*** MATERIALS PROVIDED Section Begins ***
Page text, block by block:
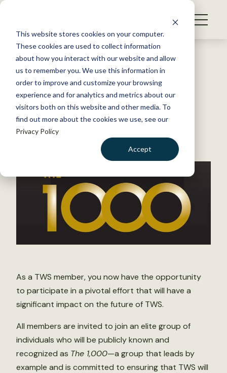
This website stores cookies on your computer.
These cookies are used to collect information
about how you interact with our website and allow
us to remember you. We use this information in
order to improve and customize your browsing
experience and for analytics and metrics about our
visitors both on this website and other media. To
find out more about the cookies we use, see our
Privacy Policy
Accept
S
WHAT WE DO
GET INVOLVED
MEMBERSHIP
ABOUT US
BECOME A MEMBER
Back to Resources
JoinThe 1,000!
December 16, 2014
by The Wildlife Society
As a TWS member, you now have the opportunity
to participate in a pivotal effort that will have a
significant impact on the future of TWS.
All members are invited to join an elite group of
individuals who will be publicly known and
recognized as The 1,000—a group that leads by
example and is committed to ensuring that TWS will
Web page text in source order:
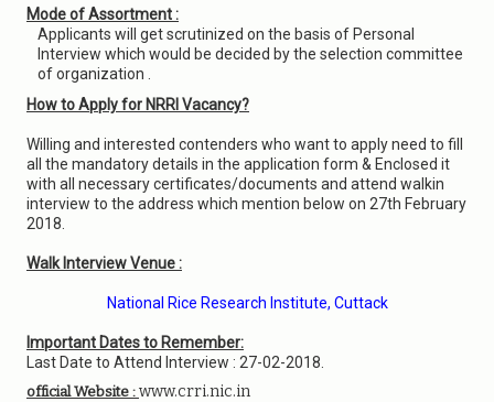
Mode of Assortment :
Applicants will get scrutinized on the basis of Personal
Interview which would be decided by the selection committee
of organization .
How to Apply for NRRI Vacancy?
Willing and interested contenders who want to apply need to fill
all the mandatory details in the application form & Enclosed it
with all necessary certificates/documents and attend walkin
interview to the address which mention below on 27th February
2018.
Walk Interview Venue :
National Rice Research Institute, Cuttack
Important Dates to Remember:
Last Date to Attend Interview : 27-02-2018.
official Website : www.crri.nic.in
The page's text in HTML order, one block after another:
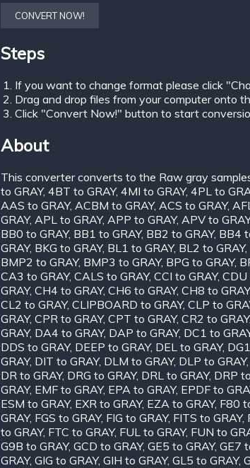
CONVERT NOW!
Steps
If you want to change format please click
Drag and drop files from your computer onto
Click "Convert Now!" button to start
About
This converter converts to the Raw gray
to GRAY, 4BT to GRAY, 4MI to GRAY, 4PL to
AAS to GRAY, ACBM to GRAY, ACS to GRAY,
GRAY, APL to GRAY, APP to GRAY, APV to GRAY
BB0 to GRAY, BB1 to GRAY, BB2 to GRAY, BB4
GRAY, BKG to GRAY, BL1 to GRAY, BL2 to GRAY,
BMP2 to GRAY, BMP3 to GRAY, BPG to GRAY,
CA3 to GRAY, CALS to GRAY, CCI to GRAY, CDU
GRAY, CH4 to GRAY, CH6 to GRAY, CH8 to GRAY
CL2 to GRAY, CLIPBOARD to GRAY, CLP to
GRAY, CPR to GRAY, CPT to GRAY, CR2 to GRAY,
GRAY, DA4 to GRAY, DAP to GRAY, DC1 to
DDS to GRAY, DEEP to GRAY, DEL to GRAY,
GRAY, DIT to GRAY, DLM to GRAY, DLP to GRAY,
DR to GRAY, DRG to GRAY, DRL to GRAY, DRP
GRAY, EMF to GRAY, EPA to GRAY, EPDF to
ESM to GRAY, EXR to GRAY, EZA to GRAY, F80
GRAY, FGS to GRAY, FIG to GRAY, FITS to GRAY,
to GRAY, FTC to GRAY, FUL to GRAY, FUN to
G9B to GRAY, GCD to GRAY, GE5 to GRAY, GE7
GRAY, GIG to GRAY, GIH to GRAY, GL5 to GRAY,
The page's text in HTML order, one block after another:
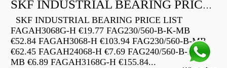
SKF INDUSTRIAL BEARING PRICE LIST
SKF INDUSTRIAL BEARING PRICE LIST
FAGAH3068G-H €19.77 FAG230/560-B-K-MB
€52.84 FAGAH3068-H €103.94 FAG230/560-B-MB
€62.45 FAGAH24068-H €7.69 FAG240/560-B-K30-
MB €6.89 FAGAH3168G-H €155.84...
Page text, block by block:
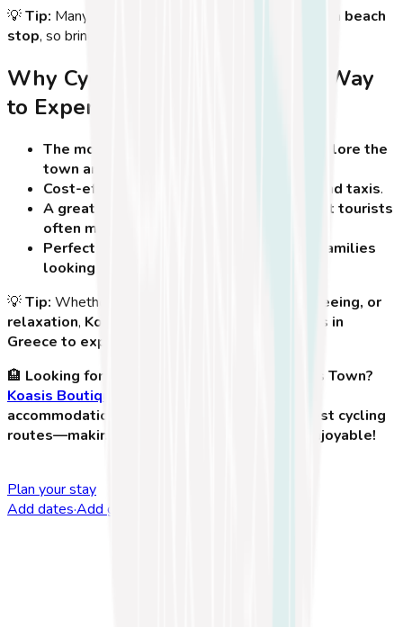
💡Tip: Many cyclists combine a
morning ride with a beach
stop, so bring a
Why Cycling in Kos is the Best Way
to Experience the Island
The most eco-friendly and fun way to explore the
town and coast
Cost-effective compared to car rentals and taxis.
A great way to discover hidden spots that tourists
often miss
Perfect for solo travelers, couples, and families
looking for a healthy adventure
💡Tip: Whether you're cycling for
fitness, sightseeing, or
relaxation, Kos Town is one of the best places in
Greece to experience on two wheels
🏨 Looking for the perfect place to stay in Kos Town?
Koasis Boutique Apartments
accommodations with easy access to Kos' best cycling
routes—making your adventure even more enjoyable!
Plan your stay
Add dates·Add guests
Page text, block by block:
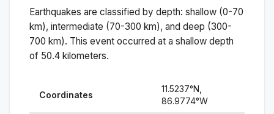
Earthquakes are classified by depth: shallow (0-70
km), intermediate (70-300 km), and deep (300-
700 km). This event occurred at a shallow depth
of 50.4 kilometers.
Coordinates
11.5237°N,
86.9774°W
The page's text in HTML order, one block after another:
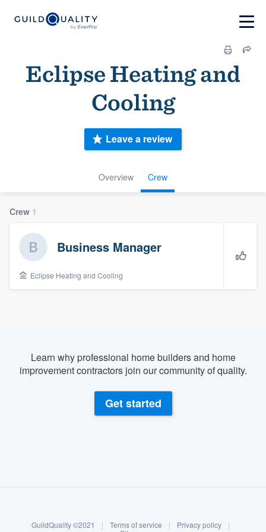
Eclipse Heating and
Cooling
Overview Crew
Leave a review
Crew 1
Business Manager
Eclipse Heating and Cooling
Learn why professional home builders and home
improvement contractors join our community of quality.
Get started
GuildQuality ©2021 | Terms of service | Privacy policy
|
Welcome to our
*** MATERIALS PROVIDED Section Ends ***
Reproduce every record above exactly, omitting the pictures.

## SOLUTION FOR THIS EXERCISE:
Page text, block by block:
This website stores cookies on your computer.
These cookies are used to collect information
about how you interact with our website and allow
us to remember you. We use this information in
order to improve and customize your browsing
experience and for analytics and metrics about our
visitors both on this website and other media. To
find out more about the cookies we use, see our
Privacy Policy
Accept
S
WHAT WE DO
GET INVOLVED
MEMBERSHIP
ABOUT US
BECOME A MEMBER
Back to Resources
JoinThe 1,000!
December 16, 2014
by The Wildlife Society
As a TWS member, you now have the opportunity
to participate in a pivotal effort that will have a
significant impact on the future of TWS.
All members are invited to join an elite group of
individuals who will be publicly known and
recognized as The 1,000—a group that leads by
example and is committed to ensuring that TWS will
Web page text in source order:
Mode of Assortment :
Applicants will get scrutinized on the basis of Personal
Interview which would be decided by the selection committee
of organization .
How to Apply for NRRI Vacancy?
Willing and interested contenders who want to apply need to fill
all the mandatory details in the application form & Enclosed it
with all necessary certificates/documents and attend walkin
interview to the address which mention below on 27th February
2018.
Walk Interview Venue :
National Rice Research Institute, Cuttack
Important Dates to Remember:
Last Date to Attend Interview : 27-02-2018.
official Website : www.crri.nic.in
The page's text in HTML order, one block after another:
CONVERT NOW!
Steps
If you want to change format please click
Drag and drop files from your computer onto
Click "Convert Now!" button to start
About
This converter converts to the Raw gray
to GRAY, 4BT to GRAY, 4MI to GRAY, 4PL to
AAS to GRAY, ACBM to GRAY, ACS to GRAY,
GRAY, APL to GRAY, APP to GRAY, APV to GRAY
BB0 to GRAY, BB1 to GRAY, BB2 to GRAY, BB4
GRAY, BKG to GRAY, BL1 to GRAY, BL2 to GRAY,
BMP2 to GRAY, BMP3 to GRAY, BPG to GRAY,
CA3 to GRAY, CALS to GRAY, CCI to GRAY, CDU
GRAY, CH4 to GRAY, CH6 to GRAY, CH8 to GRAY
CL2 to GRAY, CLIPBOARD to GRAY, CLP to
GRAY, CPR to GRAY, CPT to GRAY, CR2 to GRAY,
GRAY, DA4 to GRAY, DAP to GRAY, DC1 to
DDS to GRAY, DEEP to GRAY, DEL to GRAY,
GRAY, DIT to GRAY, DLM to GRAY, DLP to GRAY,
DR to GRAY, DRG to GRAY, DRL to GRAY, DRP
GRAY, EMF to GRAY, EPA to GRAY, EPDF to
ESM to GRAY, EXR to GRAY, EZA to GRAY, F80
GRAY, FGS to GRAY, FIG to GRAY, FITS to GRAY,
to GRAY, FTC to GRAY, FUL to GRAY, FUN to
G9B to GRAY, GCD to GRAY, GE5 to GRAY, GE7
GRAY, GIG to GRAY, GIH to GRAY, GL5 to GRAY,
The page's text in HTML order, one block after another:
SKF INDUSTRIAL BEARING PRICE LIST
SKF INDUSTRIAL BEARING PRICE LIST
FAGAH3068G-H €19.77 FAG230/560-B-K-MB
€52.84 FAGAH3068-H €103.94 FAG230/560-B-MB
€62.45 FAGAH24068-H €7.69 FAG240/560-B-K30-
MB €6.89 FAGAH3168G-H €155.84...
Page text, block by block:
💡Tip: Many cyclists combine a
morning ride with a beach
stop, so bring a
Why Cycling in Kos is the Best Way
to Experience the Island
The most eco-friendly and fun way to explore the
town and coast
Cost-effective compared to car rentals and taxis.
A great way to discover hidden spots that tourists
often miss
Perfect for solo travelers, couples, and families
looking for a healthy adventure
💡Tip: Whether you're cycling for
fitness, sightseeing, or
relaxation, Kos Town is one of the best places in
Greece to experience on two wheels
🏨 Looking for the perfect place to stay in Kos Town?
Koasis Boutique Apartments
accommodations with easy access to Kos' best cycling
routes—making your adventure even more enjoyable!
Plan your stay
Add dates·Add guests
Page text, block by block:
Earthquakes are classified by depth: shallow (0-70
km), intermediate (70-300 km), and deep (300-
700 km). This event occurred at a shallow depth
of 50.4 kilometers.
Coordinates
11.5237°N,
86.9774°W
The page's text in HTML order, one block after another:
Eclipse Heating and
Cooling
Overview Crew
Leave a review
Crew 1
Business Manager
Eclipse Heating and Cooling
Learn why professional home builders and home
improvement contractors join our community of quality.
Get started
GuildQuality ©2021 | Terms of service | Privacy policy
|
Welcome to our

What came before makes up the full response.